*AIM OF THE EXERCISE:* From the entries, copy out every line in which the word "case" is found.

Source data
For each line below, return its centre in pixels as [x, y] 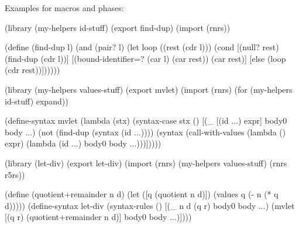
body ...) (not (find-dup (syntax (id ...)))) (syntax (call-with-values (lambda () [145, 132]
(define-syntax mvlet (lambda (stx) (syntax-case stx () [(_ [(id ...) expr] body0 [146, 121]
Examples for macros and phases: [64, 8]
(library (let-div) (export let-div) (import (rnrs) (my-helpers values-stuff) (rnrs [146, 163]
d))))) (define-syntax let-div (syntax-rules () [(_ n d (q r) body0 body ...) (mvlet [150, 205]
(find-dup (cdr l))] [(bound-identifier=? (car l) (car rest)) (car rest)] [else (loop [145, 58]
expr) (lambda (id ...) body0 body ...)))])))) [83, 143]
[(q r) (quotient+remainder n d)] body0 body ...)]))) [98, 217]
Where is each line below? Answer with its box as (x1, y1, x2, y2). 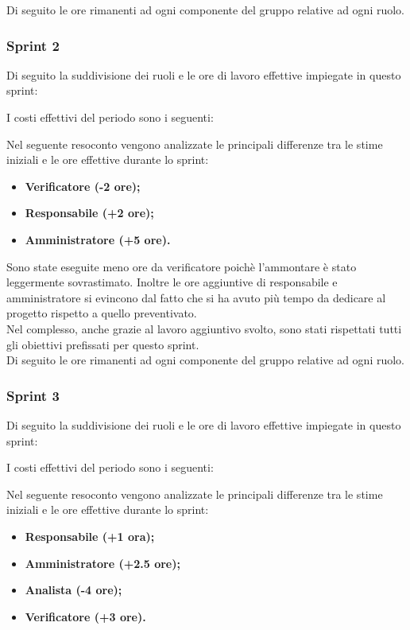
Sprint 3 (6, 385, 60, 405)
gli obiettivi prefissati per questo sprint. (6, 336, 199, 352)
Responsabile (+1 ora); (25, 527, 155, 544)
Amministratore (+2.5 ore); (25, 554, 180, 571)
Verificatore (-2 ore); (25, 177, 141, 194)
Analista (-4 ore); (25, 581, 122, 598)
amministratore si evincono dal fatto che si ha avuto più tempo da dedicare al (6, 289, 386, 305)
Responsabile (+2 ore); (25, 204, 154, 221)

---

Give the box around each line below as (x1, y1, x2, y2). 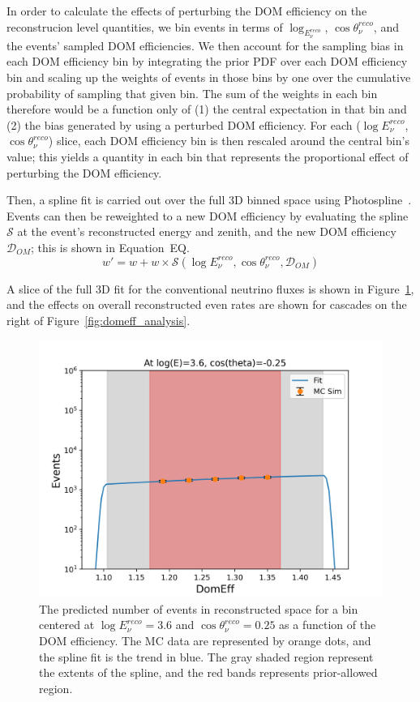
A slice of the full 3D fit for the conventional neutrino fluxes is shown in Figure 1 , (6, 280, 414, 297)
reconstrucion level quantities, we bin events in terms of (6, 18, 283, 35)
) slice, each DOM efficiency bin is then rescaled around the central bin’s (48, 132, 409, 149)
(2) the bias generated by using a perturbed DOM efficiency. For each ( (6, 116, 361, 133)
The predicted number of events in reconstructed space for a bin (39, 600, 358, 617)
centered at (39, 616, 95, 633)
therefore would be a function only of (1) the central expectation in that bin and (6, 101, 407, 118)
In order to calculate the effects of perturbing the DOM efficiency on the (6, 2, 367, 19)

--

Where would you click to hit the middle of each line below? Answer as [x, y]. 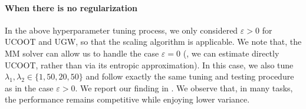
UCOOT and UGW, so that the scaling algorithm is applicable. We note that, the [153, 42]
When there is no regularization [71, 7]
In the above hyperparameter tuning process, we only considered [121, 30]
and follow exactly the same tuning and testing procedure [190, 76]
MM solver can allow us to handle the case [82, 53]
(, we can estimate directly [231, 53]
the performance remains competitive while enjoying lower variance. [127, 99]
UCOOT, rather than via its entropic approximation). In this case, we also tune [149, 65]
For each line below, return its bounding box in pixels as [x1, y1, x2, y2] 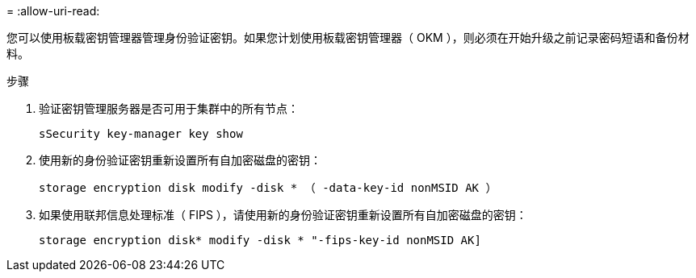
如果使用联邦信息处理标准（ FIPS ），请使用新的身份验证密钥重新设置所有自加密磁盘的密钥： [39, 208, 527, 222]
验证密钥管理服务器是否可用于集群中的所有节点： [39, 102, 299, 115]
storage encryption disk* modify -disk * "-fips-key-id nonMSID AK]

*YOUR SOLUTION:*
(define-syntax mvlet (lambda (stx) (syntax-case stx () [(_ [(id ...) expr] body0 [146, 121]
MM solver can allow us to handle the case [82, 53]
UCOOT, rather than via its entropic approximation). In this case, we also tune [149, 65]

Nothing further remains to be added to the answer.